INPUT MATERIAL

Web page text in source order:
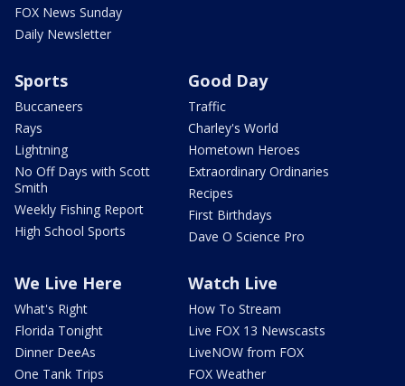
FOX News Sunday
Daily Newsletter
Sports
Buccaneers
Rays
Lightning
No Off Days with Scott
Smith
Weekly Fishing Report
High School Sports
Good Day
Traffic
Charley's World
Hometown Heroes
Extraordinary Ordinaries
Recipes
First Birthdays
Dave O Science Pro
We Live Here
What's Right
Florida Tonight
Dinner DeeAs
One Tank Trips
Watch Live
How To Stream
Live FOX 13 Newscasts
LiveNOW from FOX
FOX Weather
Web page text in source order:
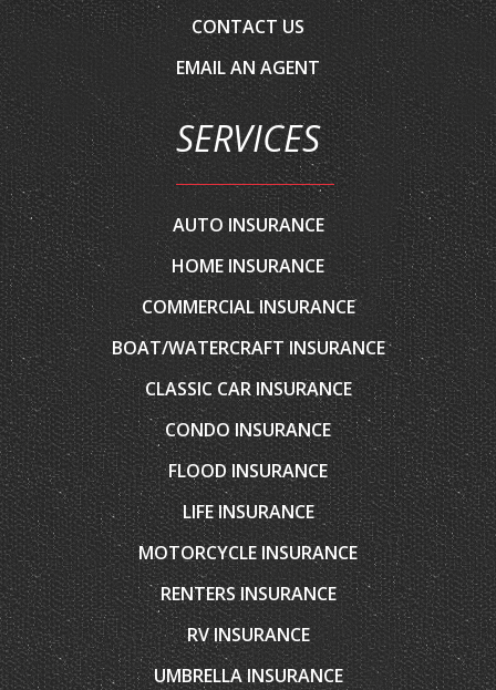
CONTACT US
EMAIL AN AGENT
SERVICES
AUTO INSURANCE
HOME INSURANCE
COMMERCIAL INSURANCE
BOAT/WATERCRAFT INSURANCE
CLASSIC CAR INSURANCE
CONDO INSURANCE
FLOOD INSURANCE
LIFE INSURANCE
MOTORCYCLE INSURANCE
RENTERS INSURANCE
RV INSURANCE
UMBRELLA INSURANCE
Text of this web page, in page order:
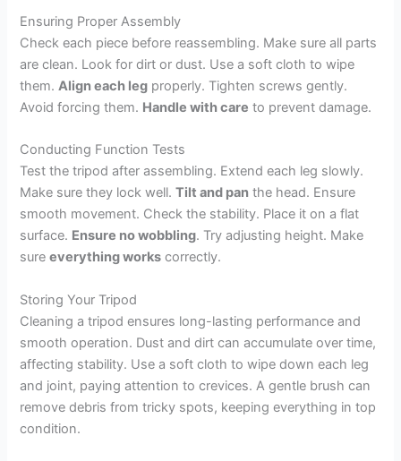
Ensuring Proper Assembly
Check each piece before reassembling. Make sure all parts
are clean. Look for dirt or dust. Use a soft cloth to wipe
them.Align each leg properly. Tighten screws gently.
Avoid forcing them. Handle with care to prevent damage.
Conducting Function Tests
Test the tripod after assembling. Extend each leg slowly.
Make sure they lock well.Tilt and pan the head. Ensure
smooth movement. Check the stability. Place it on a flat
surface. Ensure no wobbling. Try adjusting height. Make
sureeverything works correctly.
Storing Your Tripod
Cleaning a tripod ensures long-lasting performance and
smooth operation. Dust and dirt can accumulate over time,
affecting stability. Use a soft cloth to wipe down each leg
and joint, paying attention to crevices. A gentle brush can
remove debris from tricky spots, keeping everything in top
condition.
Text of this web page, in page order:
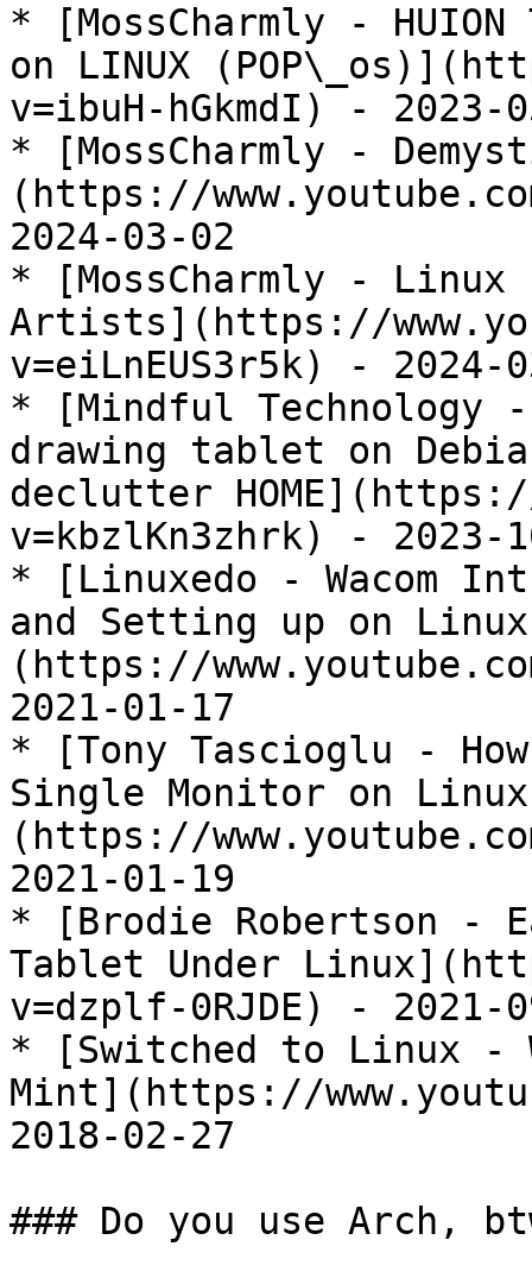
* [MossCharmly -
on LINUX
v=ibuH-hGkmdI) - 2023-
* [MossCharmly -
(https://
2024-03-02
* [MossCharmly -
Artists](https://
v=eiLnEUS3r5k) - 2024-
* [Mindful Technology
drawing tablet on
declutter HOME](https://
v=kbzlKn3zhrk) - 2023-
* [Linuxedo - Wacom
and Setting up on
(https://
2021-01-17
* [Tony Tascioglu -
Single Monitor on
(https://
2021-01-19
* [Brodie Robertson -
Tablet Under
v=dzplf-0RJDE) - 2021-
* [Switched to Linux -
Mint](https://
2018-02-27
### Do you use Arch,
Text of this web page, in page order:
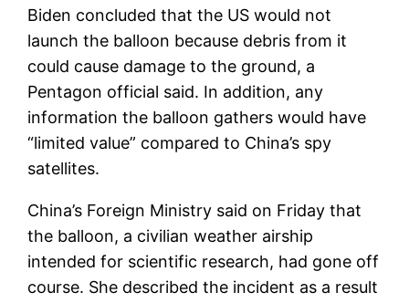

TASK OBJECTIVE
Transcribe, from the material above, the stretch starting at the line with "One Tank Trips" and ending at the line with "UMBRELLA INSURANCE", both included, exactly. Do not carry over pictures.

SOLUTION TO THE EXERCISE
One Tank Trips
Watch Live
How To Stream
Live FOX 13 Newscasts
LiveNOW from FOX
FOX Weather
Web page text in source order:
CONTACT US
EMAIL AN AGENT
SERVICES
AUTO INSURANCE
HOME INSURANCE
COMMERCIAL INSURANCE
BOAT/WATERCRAFT INSURANCE
CLASSIC CAR INSURANCE
CONDO INSURANCE
FLOOD INSURANCE
LIFE INSURANCE
MOTORCYCLE INSURANCE
RENTERS INSURANCE
RV INSURANCE
UMBRELLA INSURANCE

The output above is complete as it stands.